'''

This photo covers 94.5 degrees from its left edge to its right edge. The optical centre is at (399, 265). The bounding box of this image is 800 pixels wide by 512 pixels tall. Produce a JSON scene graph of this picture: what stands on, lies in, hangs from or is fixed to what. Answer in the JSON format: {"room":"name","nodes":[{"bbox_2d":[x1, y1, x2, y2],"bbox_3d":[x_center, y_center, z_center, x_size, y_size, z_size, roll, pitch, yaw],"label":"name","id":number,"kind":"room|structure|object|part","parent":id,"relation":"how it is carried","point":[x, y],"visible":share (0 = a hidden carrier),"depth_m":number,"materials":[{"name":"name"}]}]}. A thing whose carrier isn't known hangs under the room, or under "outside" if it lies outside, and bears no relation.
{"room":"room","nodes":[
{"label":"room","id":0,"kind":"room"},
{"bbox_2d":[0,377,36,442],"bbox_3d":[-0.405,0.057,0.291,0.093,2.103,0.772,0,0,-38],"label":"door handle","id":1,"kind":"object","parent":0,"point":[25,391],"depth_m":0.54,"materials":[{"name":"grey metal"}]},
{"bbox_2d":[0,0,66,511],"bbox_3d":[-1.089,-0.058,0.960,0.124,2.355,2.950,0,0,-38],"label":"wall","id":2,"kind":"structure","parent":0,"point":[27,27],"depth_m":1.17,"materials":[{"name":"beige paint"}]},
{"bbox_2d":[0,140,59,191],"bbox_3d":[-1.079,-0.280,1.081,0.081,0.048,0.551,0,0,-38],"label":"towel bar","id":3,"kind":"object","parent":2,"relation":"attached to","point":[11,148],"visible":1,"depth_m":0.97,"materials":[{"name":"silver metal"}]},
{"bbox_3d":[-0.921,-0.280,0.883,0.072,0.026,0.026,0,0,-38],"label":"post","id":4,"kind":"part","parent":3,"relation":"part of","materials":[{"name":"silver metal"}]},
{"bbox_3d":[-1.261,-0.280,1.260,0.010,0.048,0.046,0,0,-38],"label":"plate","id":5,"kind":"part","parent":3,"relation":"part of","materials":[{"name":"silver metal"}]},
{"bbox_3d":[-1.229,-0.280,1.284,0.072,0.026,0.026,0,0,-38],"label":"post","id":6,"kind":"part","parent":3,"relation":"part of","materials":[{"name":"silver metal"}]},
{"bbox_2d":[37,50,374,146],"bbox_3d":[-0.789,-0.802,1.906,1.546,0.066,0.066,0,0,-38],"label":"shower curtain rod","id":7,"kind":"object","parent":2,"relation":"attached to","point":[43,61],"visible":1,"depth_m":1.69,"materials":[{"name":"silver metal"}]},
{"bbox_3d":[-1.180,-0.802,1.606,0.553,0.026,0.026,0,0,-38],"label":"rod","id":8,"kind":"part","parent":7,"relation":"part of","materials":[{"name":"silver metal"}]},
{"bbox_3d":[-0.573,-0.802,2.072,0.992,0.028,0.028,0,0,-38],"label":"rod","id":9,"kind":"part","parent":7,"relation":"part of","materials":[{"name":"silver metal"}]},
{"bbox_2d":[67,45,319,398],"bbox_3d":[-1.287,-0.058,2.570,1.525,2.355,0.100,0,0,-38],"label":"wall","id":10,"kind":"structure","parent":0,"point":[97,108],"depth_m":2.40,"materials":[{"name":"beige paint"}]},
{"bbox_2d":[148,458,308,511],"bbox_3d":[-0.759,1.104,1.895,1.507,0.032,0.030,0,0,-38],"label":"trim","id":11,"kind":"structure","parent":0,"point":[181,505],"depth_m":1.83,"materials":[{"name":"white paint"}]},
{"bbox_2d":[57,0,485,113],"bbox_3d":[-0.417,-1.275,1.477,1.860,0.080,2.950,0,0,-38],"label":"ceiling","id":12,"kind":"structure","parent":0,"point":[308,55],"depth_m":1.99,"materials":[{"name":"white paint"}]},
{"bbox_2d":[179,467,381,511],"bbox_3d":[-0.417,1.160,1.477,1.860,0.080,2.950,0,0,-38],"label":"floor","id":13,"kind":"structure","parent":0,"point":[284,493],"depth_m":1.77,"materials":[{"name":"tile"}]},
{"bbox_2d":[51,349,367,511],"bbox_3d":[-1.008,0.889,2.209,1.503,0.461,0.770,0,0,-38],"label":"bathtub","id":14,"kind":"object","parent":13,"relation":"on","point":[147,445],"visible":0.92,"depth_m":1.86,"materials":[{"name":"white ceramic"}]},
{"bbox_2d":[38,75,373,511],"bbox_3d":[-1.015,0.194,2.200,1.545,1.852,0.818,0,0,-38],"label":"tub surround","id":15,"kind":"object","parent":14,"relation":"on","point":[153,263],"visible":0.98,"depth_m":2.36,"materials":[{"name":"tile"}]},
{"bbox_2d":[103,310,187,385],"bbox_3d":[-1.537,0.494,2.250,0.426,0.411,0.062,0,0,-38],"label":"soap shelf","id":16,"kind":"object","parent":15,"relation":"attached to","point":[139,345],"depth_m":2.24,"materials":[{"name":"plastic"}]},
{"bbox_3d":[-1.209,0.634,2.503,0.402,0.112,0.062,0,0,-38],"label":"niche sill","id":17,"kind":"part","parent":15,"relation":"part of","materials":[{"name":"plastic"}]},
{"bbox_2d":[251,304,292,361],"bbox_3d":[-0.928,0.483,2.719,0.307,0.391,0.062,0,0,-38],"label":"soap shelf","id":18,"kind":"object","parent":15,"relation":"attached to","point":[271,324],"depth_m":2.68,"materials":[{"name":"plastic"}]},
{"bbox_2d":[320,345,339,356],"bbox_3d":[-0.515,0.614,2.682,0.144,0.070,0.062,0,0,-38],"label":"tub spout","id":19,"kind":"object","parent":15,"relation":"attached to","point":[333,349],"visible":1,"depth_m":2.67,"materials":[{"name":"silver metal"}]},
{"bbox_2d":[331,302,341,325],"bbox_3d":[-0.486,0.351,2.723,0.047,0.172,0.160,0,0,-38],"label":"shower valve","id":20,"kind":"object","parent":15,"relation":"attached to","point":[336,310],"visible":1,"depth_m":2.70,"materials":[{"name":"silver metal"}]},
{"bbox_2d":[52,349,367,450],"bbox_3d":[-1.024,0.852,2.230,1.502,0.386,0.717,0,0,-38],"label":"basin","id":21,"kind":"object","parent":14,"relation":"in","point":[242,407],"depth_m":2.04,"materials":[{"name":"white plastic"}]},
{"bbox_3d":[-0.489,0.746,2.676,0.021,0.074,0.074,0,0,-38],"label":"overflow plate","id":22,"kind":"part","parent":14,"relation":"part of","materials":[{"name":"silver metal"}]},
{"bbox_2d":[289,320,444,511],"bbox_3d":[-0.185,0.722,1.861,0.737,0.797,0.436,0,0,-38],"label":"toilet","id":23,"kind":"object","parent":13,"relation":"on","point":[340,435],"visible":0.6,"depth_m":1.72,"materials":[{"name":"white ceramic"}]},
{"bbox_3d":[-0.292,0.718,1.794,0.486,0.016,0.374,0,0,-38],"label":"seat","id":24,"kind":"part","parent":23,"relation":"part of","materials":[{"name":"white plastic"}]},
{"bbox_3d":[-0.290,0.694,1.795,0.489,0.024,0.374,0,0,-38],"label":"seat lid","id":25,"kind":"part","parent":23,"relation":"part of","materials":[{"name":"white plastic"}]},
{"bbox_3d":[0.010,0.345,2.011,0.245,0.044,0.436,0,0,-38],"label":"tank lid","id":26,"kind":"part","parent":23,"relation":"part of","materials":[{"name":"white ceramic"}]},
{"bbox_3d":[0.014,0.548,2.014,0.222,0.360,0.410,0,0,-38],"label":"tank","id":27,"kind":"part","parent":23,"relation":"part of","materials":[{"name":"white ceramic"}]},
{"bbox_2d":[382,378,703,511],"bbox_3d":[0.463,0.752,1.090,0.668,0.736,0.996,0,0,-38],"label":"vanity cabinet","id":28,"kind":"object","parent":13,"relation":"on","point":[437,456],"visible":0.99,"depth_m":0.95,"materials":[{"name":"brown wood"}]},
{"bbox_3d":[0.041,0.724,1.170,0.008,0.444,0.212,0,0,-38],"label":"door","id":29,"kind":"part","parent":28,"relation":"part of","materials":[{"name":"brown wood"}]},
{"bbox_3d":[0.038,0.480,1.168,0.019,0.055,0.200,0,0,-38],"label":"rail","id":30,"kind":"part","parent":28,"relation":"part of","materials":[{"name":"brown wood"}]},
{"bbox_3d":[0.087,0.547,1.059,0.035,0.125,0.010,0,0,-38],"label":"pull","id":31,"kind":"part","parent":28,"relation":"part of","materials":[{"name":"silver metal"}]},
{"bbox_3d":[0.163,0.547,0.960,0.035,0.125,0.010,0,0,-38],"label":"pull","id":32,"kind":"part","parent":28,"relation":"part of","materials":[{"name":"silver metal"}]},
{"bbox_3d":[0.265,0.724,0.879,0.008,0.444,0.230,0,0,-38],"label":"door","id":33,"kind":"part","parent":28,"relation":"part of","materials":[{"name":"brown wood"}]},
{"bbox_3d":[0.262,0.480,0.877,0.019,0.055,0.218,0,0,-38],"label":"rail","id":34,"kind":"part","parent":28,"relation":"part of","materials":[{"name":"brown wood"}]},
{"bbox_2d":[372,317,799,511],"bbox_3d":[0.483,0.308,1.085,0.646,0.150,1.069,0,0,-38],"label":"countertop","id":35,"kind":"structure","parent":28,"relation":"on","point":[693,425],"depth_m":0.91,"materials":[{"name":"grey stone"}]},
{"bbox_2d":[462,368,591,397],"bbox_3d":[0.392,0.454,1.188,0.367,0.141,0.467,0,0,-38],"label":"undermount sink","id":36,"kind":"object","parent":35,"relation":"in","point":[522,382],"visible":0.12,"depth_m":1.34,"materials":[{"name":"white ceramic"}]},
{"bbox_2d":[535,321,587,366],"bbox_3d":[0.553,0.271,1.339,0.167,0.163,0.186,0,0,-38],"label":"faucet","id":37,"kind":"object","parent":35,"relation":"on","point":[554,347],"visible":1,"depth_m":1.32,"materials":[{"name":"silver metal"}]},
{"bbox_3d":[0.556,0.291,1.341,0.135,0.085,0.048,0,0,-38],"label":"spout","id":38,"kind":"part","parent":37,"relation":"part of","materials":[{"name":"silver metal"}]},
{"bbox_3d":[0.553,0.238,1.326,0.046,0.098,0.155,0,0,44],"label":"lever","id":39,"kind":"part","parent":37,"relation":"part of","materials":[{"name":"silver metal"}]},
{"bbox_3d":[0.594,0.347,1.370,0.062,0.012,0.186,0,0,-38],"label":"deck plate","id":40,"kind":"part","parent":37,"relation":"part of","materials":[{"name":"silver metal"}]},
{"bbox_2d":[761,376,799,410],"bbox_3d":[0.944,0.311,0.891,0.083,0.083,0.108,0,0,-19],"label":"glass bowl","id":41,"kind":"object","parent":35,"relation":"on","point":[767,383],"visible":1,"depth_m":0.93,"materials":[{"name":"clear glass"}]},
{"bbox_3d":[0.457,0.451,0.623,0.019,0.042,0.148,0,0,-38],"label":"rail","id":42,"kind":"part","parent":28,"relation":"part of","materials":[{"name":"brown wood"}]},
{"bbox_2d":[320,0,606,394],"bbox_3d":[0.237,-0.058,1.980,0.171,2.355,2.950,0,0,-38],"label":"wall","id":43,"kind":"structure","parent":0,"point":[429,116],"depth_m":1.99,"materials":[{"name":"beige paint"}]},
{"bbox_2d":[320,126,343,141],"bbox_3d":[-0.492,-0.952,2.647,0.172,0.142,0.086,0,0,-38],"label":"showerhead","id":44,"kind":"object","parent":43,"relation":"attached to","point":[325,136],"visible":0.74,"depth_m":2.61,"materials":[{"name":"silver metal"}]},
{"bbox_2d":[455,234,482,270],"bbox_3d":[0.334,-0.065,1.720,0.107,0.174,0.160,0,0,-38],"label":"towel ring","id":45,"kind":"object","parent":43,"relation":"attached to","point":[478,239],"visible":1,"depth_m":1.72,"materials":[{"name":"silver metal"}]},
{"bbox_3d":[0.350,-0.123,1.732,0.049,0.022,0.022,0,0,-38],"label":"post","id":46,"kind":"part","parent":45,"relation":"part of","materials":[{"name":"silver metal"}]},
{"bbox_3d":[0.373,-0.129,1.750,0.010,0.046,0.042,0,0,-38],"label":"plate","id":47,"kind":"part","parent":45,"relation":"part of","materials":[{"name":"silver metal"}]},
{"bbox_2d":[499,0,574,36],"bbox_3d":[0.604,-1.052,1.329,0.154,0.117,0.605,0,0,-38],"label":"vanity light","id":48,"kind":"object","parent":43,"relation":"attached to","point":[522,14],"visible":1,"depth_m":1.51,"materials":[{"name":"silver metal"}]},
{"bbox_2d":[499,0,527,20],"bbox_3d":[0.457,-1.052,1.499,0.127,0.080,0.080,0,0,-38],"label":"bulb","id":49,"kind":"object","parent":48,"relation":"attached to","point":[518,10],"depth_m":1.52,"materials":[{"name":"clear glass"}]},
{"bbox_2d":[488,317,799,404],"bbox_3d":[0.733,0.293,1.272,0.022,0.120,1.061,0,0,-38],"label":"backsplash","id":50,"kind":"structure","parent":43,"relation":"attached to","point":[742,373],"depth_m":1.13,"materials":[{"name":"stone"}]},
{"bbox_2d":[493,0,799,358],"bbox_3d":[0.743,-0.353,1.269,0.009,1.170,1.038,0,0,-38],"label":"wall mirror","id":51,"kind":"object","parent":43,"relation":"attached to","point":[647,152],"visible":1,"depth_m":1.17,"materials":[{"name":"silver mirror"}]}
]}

'''

**WHAT THIS TASK INVOLVES**
Count every line of the records above in which the string "shelf" appears. The number alone is to be given.

**TASK ANSWER**
2